The New Yorker's Annals of Law column has an article that describes the tribulations that Google faces in reaching its no-longer-unimaginable goal of digitizing every book ever published.

I've said before that Google's plans were quite transparent. They started out planning to copy and index every page on the Internet. Now they are doing the same for printed books. The will do the same for images, maps, email, data. Copy everything and index it.

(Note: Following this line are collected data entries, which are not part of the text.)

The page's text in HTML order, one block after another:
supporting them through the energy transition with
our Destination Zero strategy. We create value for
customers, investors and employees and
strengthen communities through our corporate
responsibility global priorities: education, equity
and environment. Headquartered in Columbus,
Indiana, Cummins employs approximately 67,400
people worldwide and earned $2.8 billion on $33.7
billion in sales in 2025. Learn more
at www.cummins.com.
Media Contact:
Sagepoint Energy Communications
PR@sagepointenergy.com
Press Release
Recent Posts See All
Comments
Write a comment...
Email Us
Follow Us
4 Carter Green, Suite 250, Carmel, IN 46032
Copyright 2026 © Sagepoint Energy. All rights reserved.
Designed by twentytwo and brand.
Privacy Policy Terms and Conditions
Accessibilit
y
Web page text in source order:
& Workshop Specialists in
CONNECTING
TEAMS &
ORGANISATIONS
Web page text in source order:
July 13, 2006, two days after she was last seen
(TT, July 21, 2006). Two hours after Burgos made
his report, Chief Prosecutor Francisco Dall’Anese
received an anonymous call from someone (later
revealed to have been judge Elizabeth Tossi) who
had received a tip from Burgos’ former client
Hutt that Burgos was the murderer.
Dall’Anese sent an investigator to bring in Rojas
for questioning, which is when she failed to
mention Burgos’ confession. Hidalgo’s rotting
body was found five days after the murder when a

But is that legal? Here is the beginning of the article:
GOOGLE’S MOON SHOT: The quest for the universal library
by JEFFREY TOOBIN
Issue of 2007-02-05; Posted 2007-01-29

Every weekday, a truck pulls up to the Cecil H. Green Library, on the campus of Stanford University, and collects at least a thousand books, which are taken to an undisclosed location and scanned, page by page, into an enormous database being created by Google. The company is also retrieving books from libraries at several other leading universities, including Harvard and Oxford, as well as the New York Public Library. At the University of Michigan, Google’s original partner in Google Book Search, tens of thousands of books are processed each week on the company’s custom-made scanning equipment.

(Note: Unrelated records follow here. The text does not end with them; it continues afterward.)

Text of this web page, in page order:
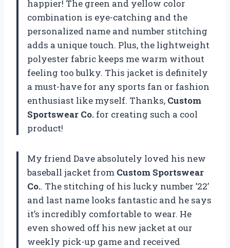
happier! The green and yellow color
combination is eye-catching and the
personalized name and number stitching
adds a unique touch. Plus, the lightweight
polyester fabric keeps me warm without
feeling too bulky. This jacket is definitely
a must-have for any sports fan or fashion
enthusiast like myself. Thanks, Custom
Sportswear Co. for creating such a cool
product!
My friend Dave absolutely loved his new
baseball jacket from Custom Sportswear
Co.. The stitching of his lucky number ’22’
and last name looks fantastic and he says
it’s incredibly comfortable to wear. He
even showed off his new jacket at our
weekly pick-up game and received
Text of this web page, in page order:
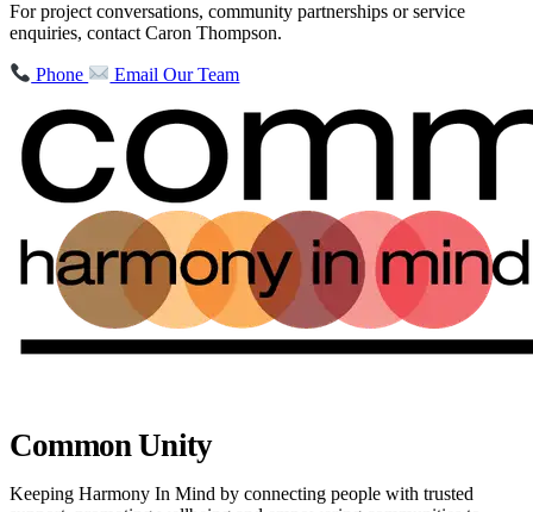
For project conversations, community partnerships or service
enquiries, contact Caron Thompson.
Phone Email Our Team
Common Unity
Keeping Harmony In Mind by connecting people with trusted
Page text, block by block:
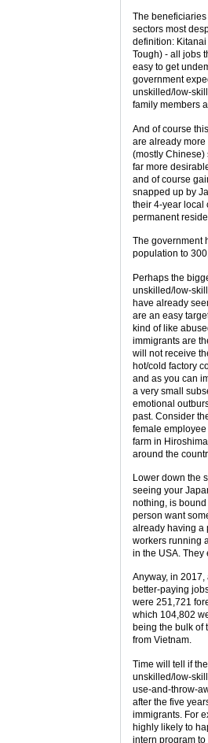
The
sectors most
definition:
Tough) - all jobs
easy to get
government
unskilled/low-
family members
And of course
are already
(mostly Chinese)
far more
and of course
snapped up by
their 4-year local
permanent
The government
population to
Perhaps the
unskilled/low-
have already
are an easy
kind of like
immigrants are
will not receive
hot/cold factory
and as you can
a very small
emotional
past. Consider
female
farm in
around the
Lower down the
seeing your
nothing, is
person want
already having a
workers running
in the USA. They
Anyway, in
better-paying
were 251,721
which 104,802
being the bulk of
from Vietnam.
Time will tell if
unskilled/low-
use-and-throw-
after the five
immigrants. For
highly likely to
intern program
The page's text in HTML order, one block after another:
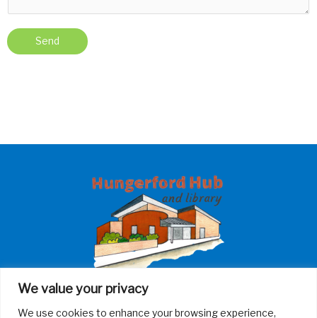
We value your privacy
We use cookies to enhance your browsing experience,
Send
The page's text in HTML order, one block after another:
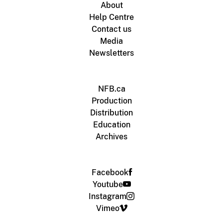
About
Help Centre
Contact us
Media
Newsletters
NFB.ca
Production
Distribution
Education
Archives
Facebook
Youtube
Instagram
Vimeo
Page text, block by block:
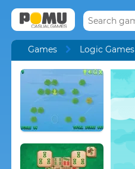
Games Logic Games
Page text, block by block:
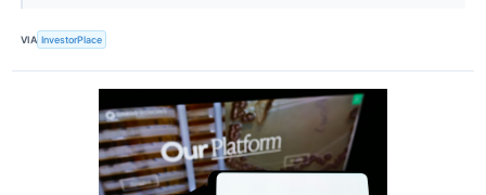
VIA InvestorPlace
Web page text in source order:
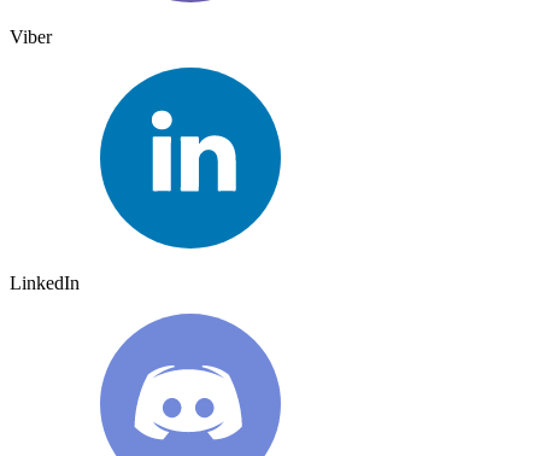
Viber
LinkedIn
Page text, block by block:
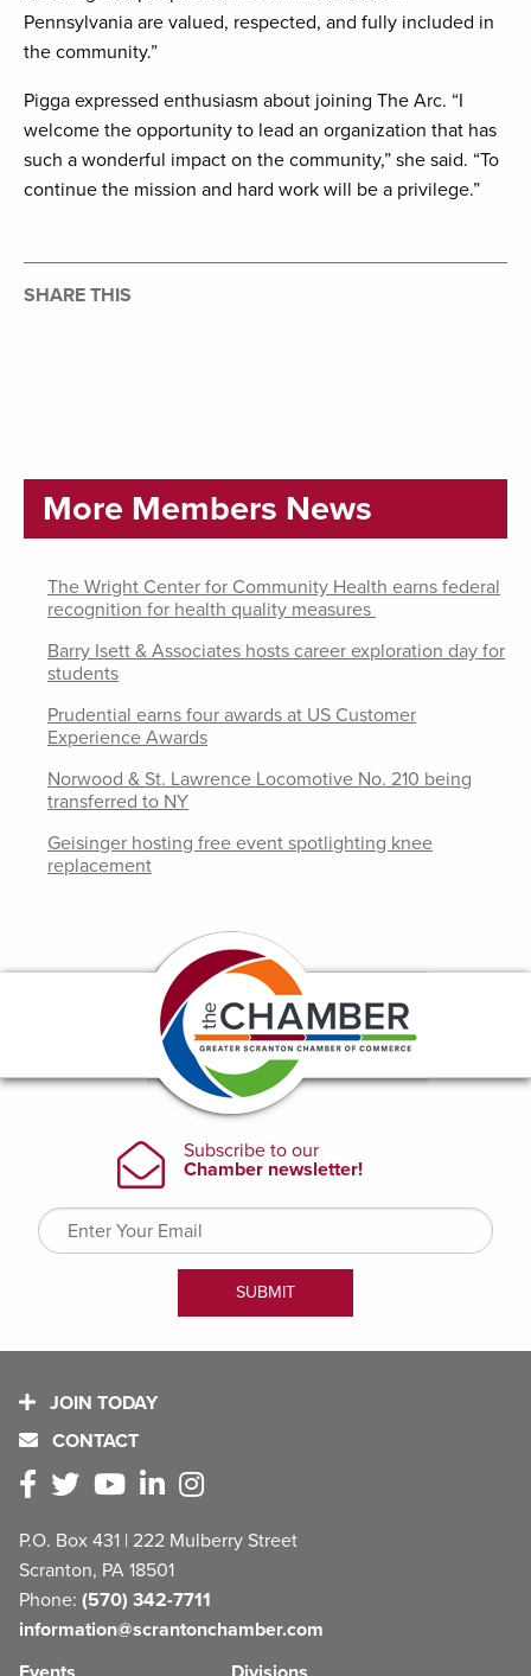
Pennsylvania are valued, respected, and fully included in
the community.”
Pigga expressed enthusiasm about joining The Arc. “I
welcome the opportunity to lead an organization that has
such a wonderful impact on the community,” she said. “To
continue the mission and hard work will be a privilege.”
SHARE THIS
More Members News
The Wright Center for Community Health earns federal
recognition for health quality measures
Barry Isett & Associates hosts career exploration day for
students
Prudential earns four awards at US Customer
Experience Awards
Norwood & St. Lawrence Locomotive No. 210 being
transferred to NY
Geisinger hosting free event spotlighting knee
replacement
JOIN TODAY
CONTACT
P.O. Box 431 | 222 Mulberry Street
Scranton, PA 18501
Phone: (570) 342-7711
information@scrantonchamber.com
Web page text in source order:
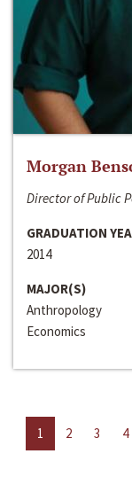
Morgan
Director of Public
GRADUATION
2014
MAJOR(S)
Anthropology
Economics
1 2 3 4
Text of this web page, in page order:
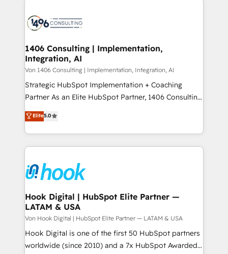
か？ ✓ HubSpot Eliteパートナー認定 ✓ HubSpotアワ
ード受賞・HUGリーダー ✓ ISO27001:2022 /
ISO9001:2015 取得 ✓ 400社以上の導入実績 ✓
状整理の壁打ちなど、構想段階からお気軽にお問い合わ
せください。
Onboarding - Data Migration & Integrations -
Revenue Operations - Inbound Marketing -
Outbound Marketing - HubSpot CMS Website
Design & Development We empower our clients to
reach their full potential by providing transparent,
relationship-driven support. With over 300 HubSpot
technical know-how and strategic guidance you
need to succeed.
1406 Consulting | Implementation,
Integration, AI
Von 1406 Consulting | Implementation, Integration, AI
Strategic HubSpot Implementation + Coaching
Partner As an Elite HubSpot Partner, 1406 Consulting
helps mid-market revenue teams transform how
they sell, market, and serve. We don't just build your
HubSpot—we teach your team to own it, then stay
to help you keep winning. What We Do ⚙️ CRM
Data & Content 📈 Sales & Marketing Alignment +
Revenue Team Enablement 🤖 Breeze AI & Custom
Agent Creation 🔄 Custom Integrations & Data
Migration Why 1406 We become part of your team.
Your team learns while we build. We fix what others
broke. Built for mid-market reality—practical
solutions that work with your actual headcount and
Elite5.0
Hook Digital | HubSpot Elite Partner —
LATAM & USA
Von Hook Digital | HubSpot Elite Partner — LATAM & USA
Hook Digital is one of the first 50 HubSpot partners
worldwide (since 2010) and a 7x HubSpot Awarded
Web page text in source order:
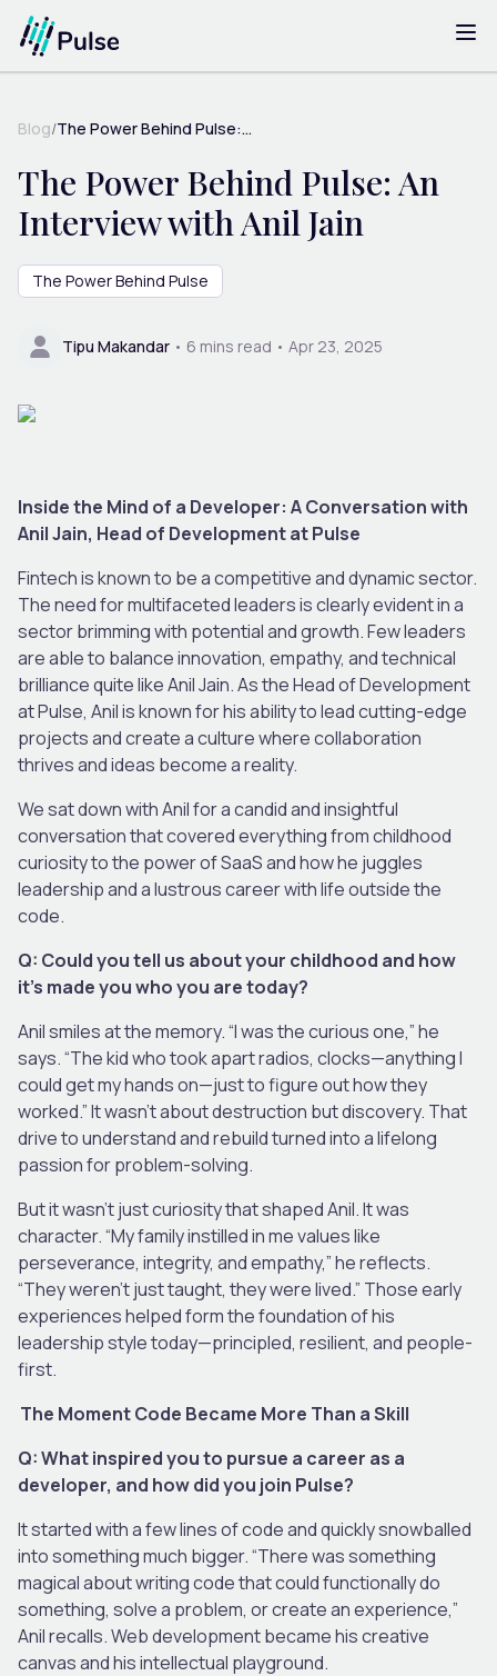
Blog/The Power Behind Pulse:...
The Power Behind Pulse: An
Interview with Anil Jain
The Power Behind Pulse
Tipu Makandar • 6 mins read • Apr 23, 2025
Inside the Mind of a Developer: A Conversation with
Anil Jain, Head of Development at Pulse
Fintech is known to be a competitive and dynamic sector.
The need for multifaceted leaders is clearly evident in a
sector brimming with potential and growth. Few leaders
are able to balance innovation, empathy, and technical
brilliance quite like Anil Jain. As the Head of Development
at Pulse, Anil is known for his ability to lead cutting-edge
projects and create a culture where collaboration
thrives and ideas become a reality.
We sat down with Anil for a candid and insightful
conversation that covered everything from childhood
curiosity to the power of SaaS and how he juggles
leadership and a lustrous career with life outside the
code.
Q: Could you tell us about your childhood and how
it’s made you who you are today?
Anil smiles at the memory. “I was the curious one,” he
says. “The kid who took apart radios, clocks—anything I
could get my hands on—just to figure out how they
worked.” It wasn’t about destruction but discovery. That
drive to understand and rebuild turned into a lifelong
passion for problem-solving.
But it wasn’t just curiosity that shaped Anil. It was
character. “My family instilled in me values like
perseverance, integrity, and empathy,” he reflects.
“They weren’t just taught, they were lived.” Those early
experiences helped form the foundation of his
leadership style today—principled, resilient, and people-
first.
The Moment Code Became More Than a Skill
Q: What inspired you to pursue a career as a
developer, and how did you join Pulse?
It started with a few lines of code and quickly snowballed
into something much bigger. “There was something
magical about writing code that could functionally do
something, solve a problem, or create an experience,”
Anil recalls. Web development became his creative
canvas and his intellectual playground.

Google intends to scan every book ever published, and to make the full texts searchable, in the same way that Web sites can be searched on the company’s engine at google.com. At the books site, which is up and running in a beta (or testing) version, at books.google.com, you can enter a word or phrase—say, Ahab and whale—and the search returns a list of works in which the terms appear, in this case nearly eight hundred titles, including numerous editions of Herman Melville’s novel. Clicking on “Moby-Dick, or The Whale” calls up Chapter 28, in which Ahab is introduced. You can scroll through the chapter, search for other terms that appear in the book, and compare it with other editions. Google won’t say how many books are in its database, but the site’s value as a research tool is apparent; on it you can find a history of Urdu newspapers, an 1892 edition of Jane Austen’s letters, several guides to writing haiku, and a Harvard alumni directory from 1919.

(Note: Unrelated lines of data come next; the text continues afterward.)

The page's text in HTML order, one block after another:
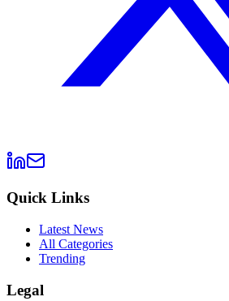
Quick Links
Latest News
All Categories
Trending
Legal
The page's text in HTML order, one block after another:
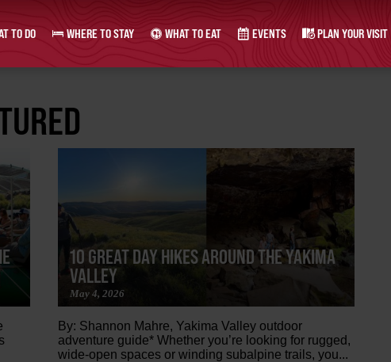
TO DO WHERE TO STAY WHAT TO EAT EVENTS PLAN YOUR VISIT
10 GREAT DAY HIKES AROUND THE YAKIMA
VALLEY
May 4, 2026
By: Shannon Mahre, Yakima Valley outdoor
adventure guide* Whether you’re looking for rugged,
wide-open spaces or winding subalpine trails, you...
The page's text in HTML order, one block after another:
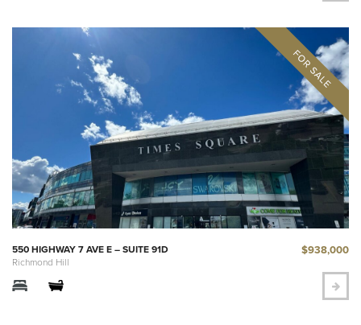
550 HIGHWAY 7 AVE E – SUITE 91D
Richmond Hill
$938,000
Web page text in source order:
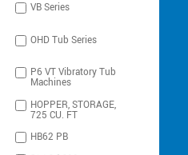
VB Series
OHD Tub Series
P6 VT Vibratory Tub
Machines
HOPPER, STORAGE,
725 CU. FT
HB62 PB
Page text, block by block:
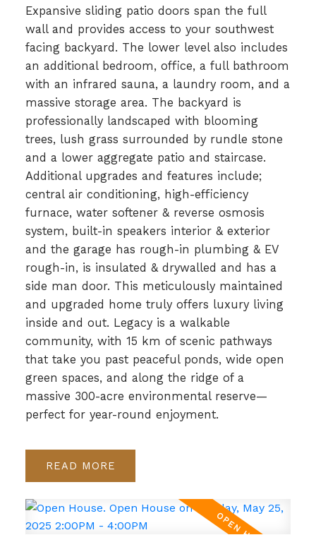
Expansive sliding patio doors span the full
wall and provides access to your southwest
facing backyard. The lower level also includes
an additional bedroom, office, a full bathroom
with an infrared sauna, a laundry room, and a
massive storage area. The backyard is
professionally landscaped with blooming
trees, lush grass surrounded by rundle stone
and a lower aggregate patio and staircase.
Additional upgrades and features include;
central air conditioning, high-efficiency
furnace, water softener & reverse osmosis
system, built-in speakers interior & exterior
and the garage has rough-in plumbing & EV
rough-in, is insulated & drywalled and has a
side man door. This meticulously maintained
and upgraded home truly offers luxury living
inside and out. Legacy is a walkable
community, with 15 km of scenic pathways
that take you past peaceful ponds, wide open
green spaces, and along the ridge of a
massive 300-acre environmental reserve—
perfect for year-round enjoyment.
READ

No one really knows how many books there are. The most volumes listed in any catalogue is thirty-two million, the number in WorldCat, a database of titles from more than twenty-five thousand libraries around the world. Google aims to scan at least that many. “We think that we can do it all inside of ten years,” Marissa Mayer, a vice-president at Google who is in charge of the books project, said recently, at the company’s headquarters, in Mountain View, California. “It’s mind-boggling to me, how close it is. I think of Google Books as our moon shot....”

1 comment:

Anonymous said...

I think Google will run out of memory before they even finish scanning Jacob Neusner's books.